- **Exercise materials**:

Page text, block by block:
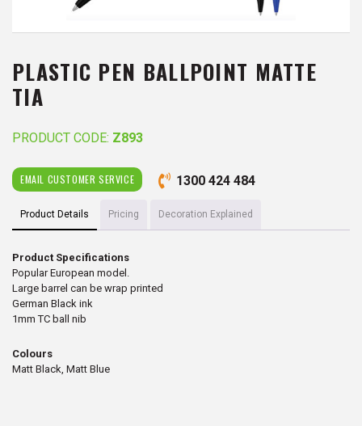
PLASTIC PEN BALLPOINT MATTE
TIA
PRODUCT CODE: Z893
EMAIL CUSTOMER SERVICE 1300 424 484
Product Details Pricing Decoration Explained
Product Specifications
Popular European model.
Large barrel can be wrap printed
German Black ink
1mm TC ball nib
Colours
Matt Black, Matt Blue
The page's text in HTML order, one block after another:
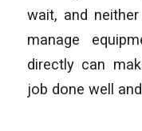
wait, and
manage
directly can
job done well
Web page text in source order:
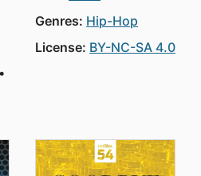
Genres: Hip-Hop
License: BY-NC-SA 4.0
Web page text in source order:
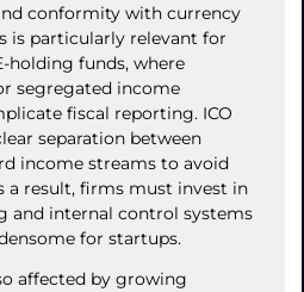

- **Prompt**: With pictures omitted, restate word for word every line above from the one containing "The page's text" to the end of the entries.

- **Answer to the exercise**:
The page's text in HTML order, one block after another:
wait, and
manage
directly can
job done well
Web page text in source order:
Genres: Hip-Hop
License: BY-NC-SA 4.0
Web page text in source order:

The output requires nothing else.